Data excerpts:
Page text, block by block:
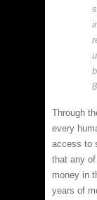
Through
every
access to
that any
money in
years of
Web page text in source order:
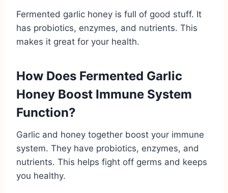
Fermented garlic honey is full of good stuff. It
has probiotics, enzymes, and nutrients. This
makes it great for your health.
How Does Fermented Garlic
Honey Boost Immune System
Function?
Garlic and honey together boost your immune
system. They have probiotics, enzymes, and
nutrients. This helps fight off germs and keeps
you healthy.
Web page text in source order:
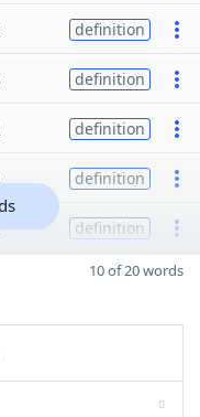
definition
definition
definition
definition
definition
10 of 20 words
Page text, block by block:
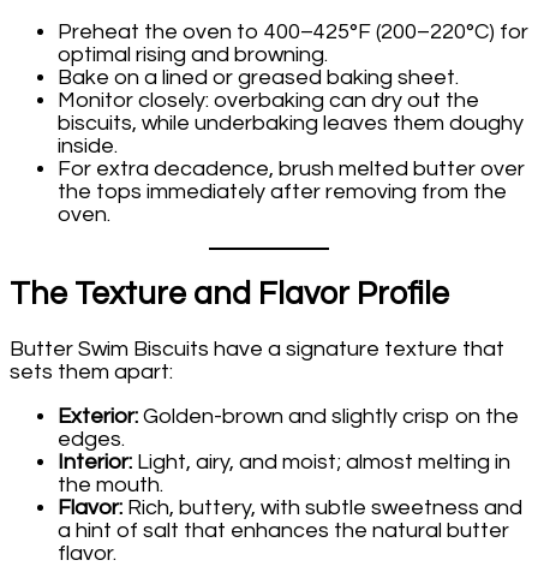
Preheat the oven to 400–425°F (200–220°C) for
optimal rising and browning.
Bake on a lined or greased baking sheet.
Monitor closely: overbaking can dry out the
biscuits, while underbaking leaves them doughy
inside.
For extra decadence, brush melted butter over
the tops immediately after removing from the
oven.
The Texture and Flavor Profile
Butter Swim Biscuits have a signature texture that
sets them apart:
Exterior: Golden-brown and slightly crisp on the
edges.
Interior: Light, airy, and moist; almost melting in
the mouth.
Flavor: Rich, buttery, with subtle sweetness and
a hint of salt that enhances the natural butter
flavor.
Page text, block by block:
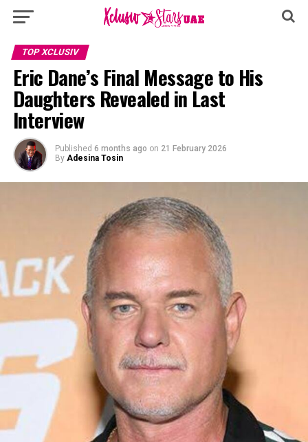
TOP XCLUSIV
Eric Dane’s Final Message to His
Daughters Revealed in Last
Interview
Published 6 months ago on 21 February 2026
By Adesina Tosin
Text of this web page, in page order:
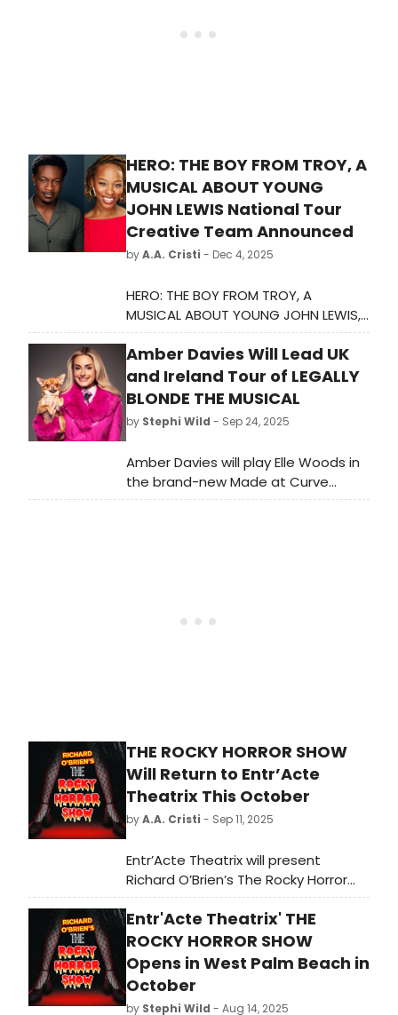
HERO: THE BOY FROM TROY, A
MUSICAL ABOUT YOUNG
JOHN LEWIS National Tour
Creative Team Announced
byA.A. Cristi - Dec 4, 2025
HERO: THE BOY FROM TROY, A
MUSICAL ABOUT YOUNG JOHN LEWIS,
will celebrate it's second national
tour, January 15-March 6, 2026.
Amber Davies Will Lead UK
and Ireland Tour of LEGALLY
BLONDE THE MUSICAL
by Stephi Wild - Sep 24, 2025
Amber Davies will play Elle Woods in
the brand-new Made at Curve
production of the West End and
THE ROCKY HORROR SHOW
Will Return to Entr’Acte
Theatrix This October
byA.A. Cristi - Sep 11, 2025
Entr’Acte Theatrix will present
Richard O’Brien’s The Rocky Horror
Show from October 10–26 at The
Cast Theatre in Lake Worth, FL. The
cult classic musical will return for its
fifth production with the company,
directed by Carlo Rufino Sabusap.
Entr'Acte Theatrix' THE
ROCKY HORROR SHOW
Opens in West Palm Beach in
October
by Stephi Wild - Aug 14, 2025
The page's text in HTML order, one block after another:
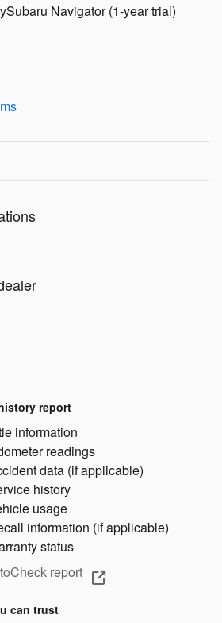
Navigator (1-year trial)
report
information
readings
data (if applicable)
history
usage
information (if applicable)
status
report
can trust
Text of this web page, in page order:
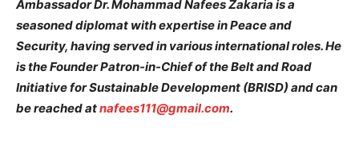
Ambassador Dr. Mohammad Nafees Zakaria is a
seasoned diplomat with expertise in Peace and
Security, having served in various international roles. He
is the Founder Patron-in-Chief of the Belt and Road
Initiative for Sustainable Development (BRISD) and can
be reached atnafees111@gmail.com.
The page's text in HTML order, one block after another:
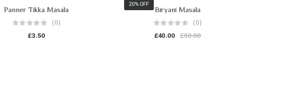
Panner Tikka Masala
(0)
£3.50
20% OFF
Biryani Masala
(0)
£40.00 £50.00
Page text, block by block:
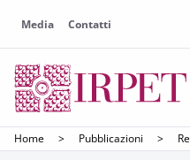
Media Contatti
Home > Pubblicazioni >
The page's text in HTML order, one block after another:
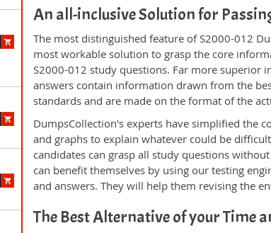
An all-inclusive Solution for
The most distinguished feature of S2000-012
most workable solution to grasp the core
S2000-012 study questions. Far more superior
answers contain information drawn from the
standards and are made on the format of the
DumpsCollection's experts have simplified the
and graphs to explain whatever could be
candidates can grasp all study questions
can benefit themselves by using our testing
and answers. They will help them revising the
The Best Alternative of your Time
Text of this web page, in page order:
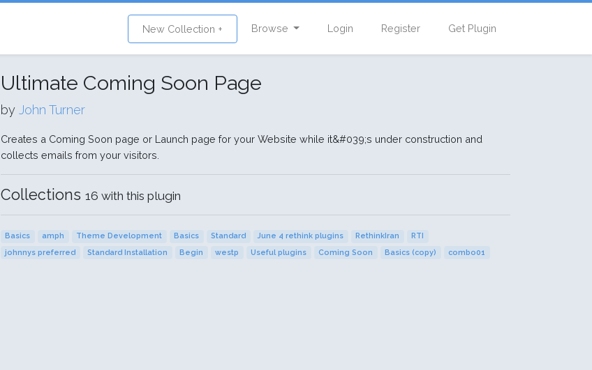
New Collection + Browse Login Register Get Plugin
Ultimate Coming Soon Page
by John Turner
Creates a Coming Soon page or Launch page for your Website while it&#039;s under construction and
collects emails from your visitors.
Collections 16 with this plugin
Basics amph Theme Development Basics Standard June 4 rethink plugins RethinkIran
RTI
johnnys preferred
Standard Installation Begin westp Useful plugins Coming Soon Basics (copy) combo01
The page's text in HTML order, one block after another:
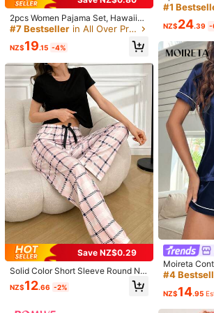
m***o
可愛👍️👍️👍️👍️👍️👍️👍️👍️👍️👍️
あ***ゃ
❤❤❤❤❤❤❤❤❤❤
c***2
JusteWowj’adoreexactementcomme sur
ériel confortablejerecommandefortement
conforme
2pcs Women Pajama Set, Hawaiian
Floral Print, Ladies Homewear, Spri
eeve Collared Top And Shorts Can
#7 Bestseller in All Over Print Women Sleepwear
NZ$19.15 -4%
Save NZ$0.29
Solid Color Short Sleeve Round Ne
ck T-Shirt & Plaid Pants Pajama Se
tNZ$12.66 -2%
st Striped
s,
olor Round
#1
NZ$24.39 -
Moireta
et / Pajama
#4
NZ$14.95
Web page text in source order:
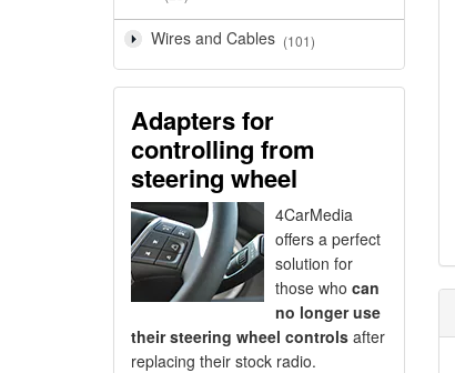
Wires and Cables (101)
Adapters for
controlling from
steering wheel
4CarMedia
offers a perfect
solution for
those who can
no longer use
their steering wheel controls after
replacing their stock radio.
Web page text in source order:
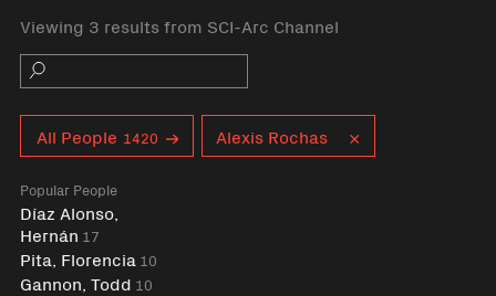
Viewing 3 results from SCI-Arc Channel
Search
All People 1420
Popular People
Díaz Alonso,
Hernán 17
Pita, Florencia 10
Gannon, Todd 10
Alexis Rochas
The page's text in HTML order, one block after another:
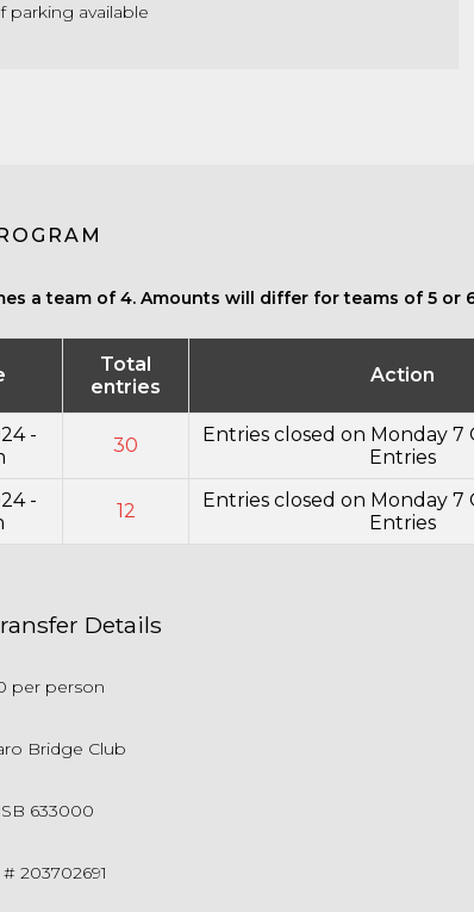
parking available
a team of 4. Amounts will differ for teams of 5 or
Total
entries
Action
-
30 Entries closed on Monday 7
Entries
-
12 Entries closed on Monday 7
Entries
Details
per person
Bridge Club
633000
203702691
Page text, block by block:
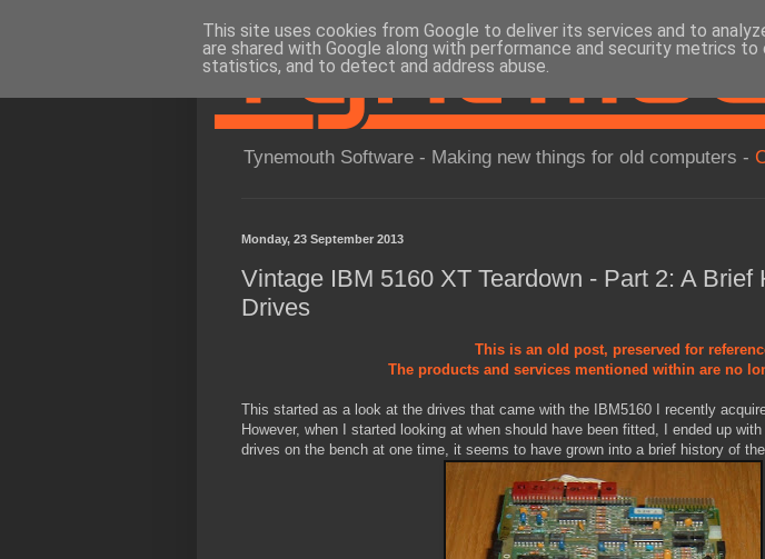
Tynemouth Software - Making new things for old computers -
Monday, 23 September 2013
Vintage IBM 5160 XT Teardown - Part 2: A Brief
Drives
This is an old post, preserved for
The products and services mentioned within are no
This started as a look at the drives that came with the IBM5160 I recently
However, when I started looking at when should have been fitted, I ended up
drives on the bench at one time, it seems to have grown into a brief history of
This site uses cookies from Google to deliver its services and to
are shared with Google along with performance and security metrics
statistics, and to detect and address abuse.
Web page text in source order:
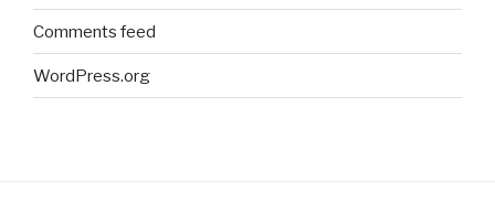
Comments feed
WordPress.org
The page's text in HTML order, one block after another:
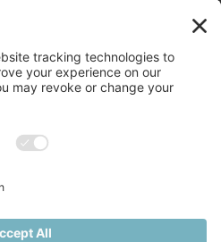
Maps). The
party Service is
display until you
load, please click
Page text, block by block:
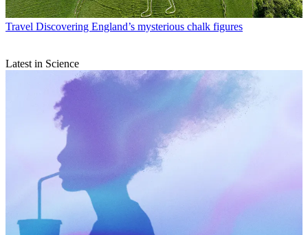
Travel Discovering England’s mysterious chalk figures
Latest in Science
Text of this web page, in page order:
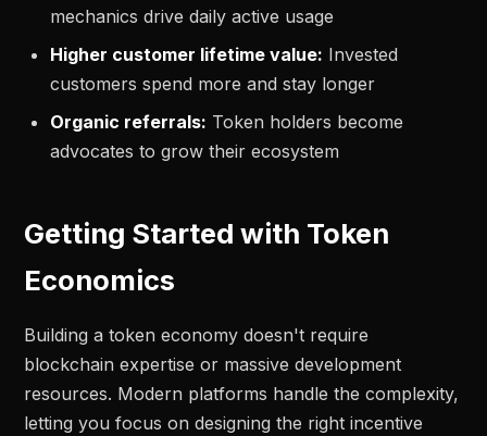
mechanics drive daily active usage
Higher customer lifetime value: Invested
customers spend more and stay longer
Organic referrals: Token holders become
advocates to grow their ecosystem
Getting Started with Token
Economics
Building a token economy doesn't require
blockchain expertise or massive development
resources. Modern platforms handle the complexity,
letting you focus on designing the right incentive
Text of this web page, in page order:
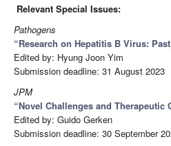
Relevant Special Issues:
Pathogens
“Research on Hepatitis B Virus:
Edited by: Hyung Joon Yim
Submission deadline: 31 August 2023
JPM
“Novel Challenges and Therapeutic
Edited by: Guido Gerken
Submission deadline: 30 September
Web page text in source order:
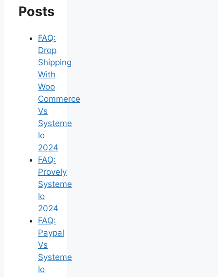
Posts
FAQ:
Drop
Shipping
With
Woo
Commerce
Vs
Systeme
Io
2024
FAQ:
Provely
Systeme
Io
2024
FAQ:
Paypal
Vs
Systeme
Io
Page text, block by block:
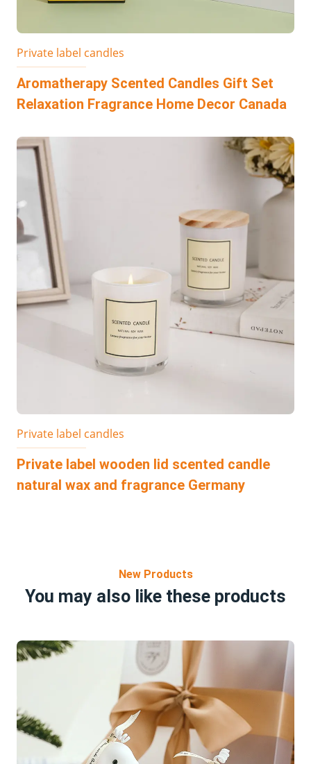
Private label candles
Aromatherapy Scented Candles Gift Set
Relaxation Fragrance Home Decor Canada
Private label candles
Private label wooden lid scented candle
natural wax and fragrance Germany
New Products
You may also like these products
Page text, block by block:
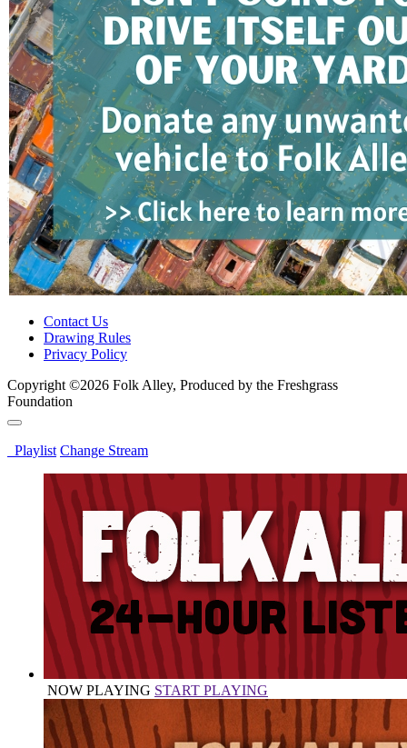
Contact Us
Drawing Rules
Privacy Policy
Copyright ©2026 Folk Alley, Produced by the Freshgrass
Foundation
Playlist Change Stream
NOW PLAYING START PLAYING
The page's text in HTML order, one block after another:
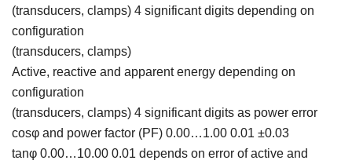
(transducers, clamps) 4 significant digits depending on
configuration
(transducers, clamps)
Active, reactive and apparent energy depending on
configuration
(transducers, clamps) 4 significant digits as power error
cosφ and power factor (PF) 0.00…1.00 0.01 ±0.03
tanφ 0.00…10.00 0.01 depends on error of active and
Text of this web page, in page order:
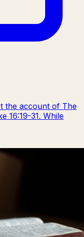
the account of The
16:19-31. While
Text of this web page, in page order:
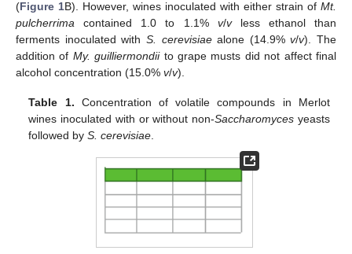
(Figure 1B). However, wines inoculated with either strain of Mt.
pulcherrima contained 1.0 to 1.1% v/vless ethanol than
ferments inoculated with S. cerevisiaealone (14.9%v/v). The
addition of My. guilliermondiito grape musts did not affect final
alcohol concentration (15.0% v/v).
Table 1. Concentration of volatile compounds in Merlot
wines inoculated with or without non-Saccharomyces yeasts
followed byS. cerevisiae
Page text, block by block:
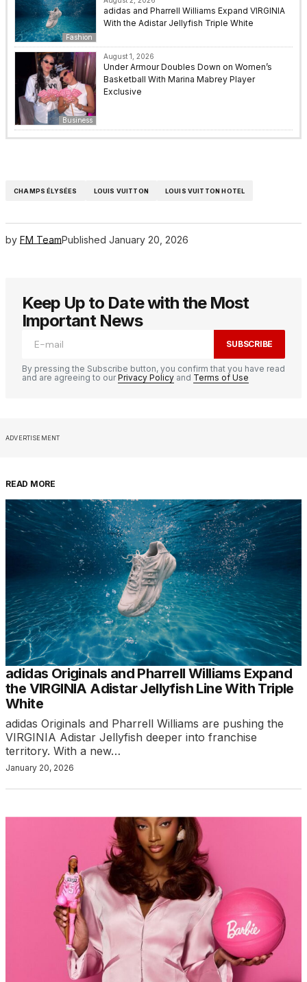
Fashion
adidas and Pharrell Williams Expand VIRGINIA
With the Adistar Jellyfish Triple White
Business
August 1, 2026
Under Armour Doubles Down on Women’s
Basketball With Marina Mabrey Player
Exclusive
CHAMPS ÉLYSÉES LOUIS VUITTON LOUIS VUITTON HOTEL
by FM TeamPublished January 20, 2026
Keep Up to Date with the Most
Important News
SUBSCRIBE
By pressing the Subscribe button, you confirm that you have read
and are agreeing to ourPrivacy Policy and Terms of Use
ADVERTISEMENT
READ MORE
adidas Originals and Pharrell Williams Expand
the VIRGINIA Adistar Jellyfish Line With Triple
White
adidas Originals and Pharrell Williams are pushing the
VIRGINIA Adistar Jellyfish deeper into franchise
territory. With a new…
January 20, 2026
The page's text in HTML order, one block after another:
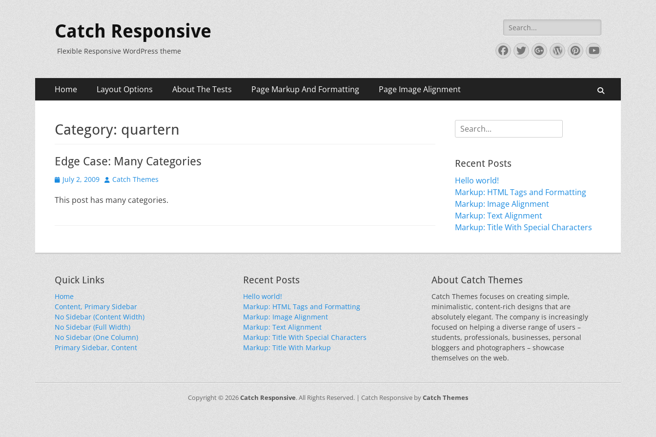
Catch Responsive
Flexible Responsive WordPress theme
Search
for:
Facebook
Twitter
Googleplus
WordPress
Pinterest
YouTube
Primary
Menu
Home Layout Options About The Tests Page Markup And Formatting Page Image Alignment
Category: quartern
Edge Case: Many Categories
Posted
July 2, 2009 Author
Catch Themes
This post has many categories.
Search
for:
Recent Posts
Hello world!
Markup: HTML Tags and Formatting
Markup: Image Alignment
Markup: Text Alignment
Markup: Title With Special Characters
Quick Links
Home
Content, Primary Sidebar
No Sidebar (Content Width)
No Sidebar (Full Width)
No Sidebar (One Column)
Primary Sidebar, Content
Recent Posts
Hello world!
Markup: HTML Tags and Formatting
Markup: Image Alignment
Markup: Text Alignment
Markup: Title With Special Characters
Markup: Title With Markup
About Catch Themes
Catch Themes focuses on creating simple,
minimalistic, content-rich designs that are
absolutely elegant. The company is increasingly
focused on helping a diverse range of users –
students, professionals, businesses, personal
bloggers and photographers – showcase
themselves on the web.
Copyright © 2026Catch Responsive. All Rights Reserved. | Catch Responsive byCatch Themes
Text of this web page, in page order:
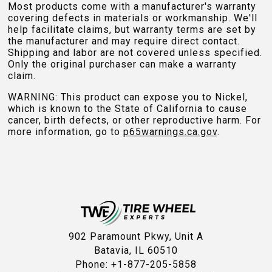
Most products come with a manufacturer's warranty
covering defects in materials or workmanship. We'll
help facilitate claims, but warranty terms are set by
the manufacturer and may require direct contact.
Shipping and labor are not covered unless specified.
Only the original purchaser can make a warranty
claim.
WARNING: This product can expose you to Nickel,
which is known to the State of California to cause
cancer, birth defects, or other reproductive harm. For
more information, go to p65warnings.ca.gov.
902 Paramount Pkwy, Unit A
Batavia, IL 60510
Phone: +1-877-205-5858
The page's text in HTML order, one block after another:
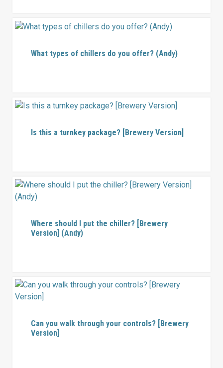
What types of chillers do you offer? (Andy)
Is this a turnkey package? [Brewery Version]
Where should I put the chiller? [Brewery
Version] (Andy)
Can you walk through your controls? [Brewery
Version]

# TASK TO CARRY OUT:
Search the records for the word "study" and copy out every line that holds it.

# TASK OUTPUT:
S2000-012 study questions. Far more superior
candidates can grasp all study questions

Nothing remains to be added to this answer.